Da sempre Noé tende il linguaggio cinematografico alla sua estremizzazione, fino alla rottura del senso, all’afasia totale. Attraverso colore, montaggio, colonna sonora, movimenti di camera e strategie narrative, lancia un assalto sinestetico verso lo spettatore; la poetica di Noé sta al cinema come un gatto sta al suo sacco, dal quale cerca rabbiosamente e disperatamente una via di fuga. E in questa fuga – dai limiti convenzionali del linguaggio, verso una rappresentazione dell’irrappresentabile – trascina il pubblico in un luogo senza chiusure né barriere, luogo di una comunicazione privilegiata su ciò che per natura non si può comunicare e per questo, appunto, crudele.

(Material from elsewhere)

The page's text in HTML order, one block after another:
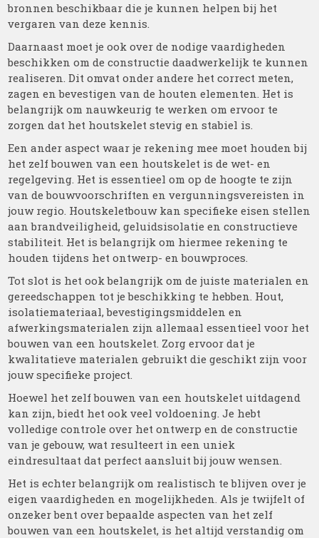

Vortex, storia di una coppia di anziani che scivola lentamente verso la follia e la morte, è forse il film più umano di Noé, quello più intriso di una impassibile e palpabile pietas per i personaggi: lei (Françoise Lebrun), grandissima attrice d’antan e lui (Dario Argento), grande regista d’altri tempi (che non sa recitare). Coppia perfettamente complementare insomma, che Noé riprende attraverso uno split-screen sempre più marcato e profondo, come a sottolineare l’abisso incolmabile che la follia, la progressiva perdita dell’identità, scava a poco a poco nella quotidianità delle nostre case, delle nostre famiglie – e qui torna ancora Artaud a ribadirci che “Non ci rivolgiamo allo spirito o ai sensi degli spettatori, ma a tutta la loro esistenza. […] Abbiamo bisogno che lo spettacolo a cui assistiamo sia unico e che ci dia l’impressione di essere imprevisto e irripetibile come qualsiasi atto della vita, come qualsiasi avvenimento prodotto dalle circostanze. Con questo teatro, insomma, ci ricolleghiamo alla vita invece di separarcene”.

Più trasognato e meno crudele è Memoria di Apichatpong Weerasethakul (★★★★☆), ma non per questo meno efficace o meno bello. Jessica (Tilda Swinton), inglese che vive in Colombia, si desta di notte per un boato misterioso che somiglia “a una palla di cemento che cade in un pozzo di metallo dentro al mare”. Non si riaddormenterà più. Incontra personaggi, a volte reali e a volte immaginari: archeologi che ripuliscono ossa umane, fonici, pescatori che muoiono e resuscitano a piacimento, fino alla sorpresa conclusiva (che non posso dire), ennesima manifestazione della massima alterità, dopo la morte e il tempo.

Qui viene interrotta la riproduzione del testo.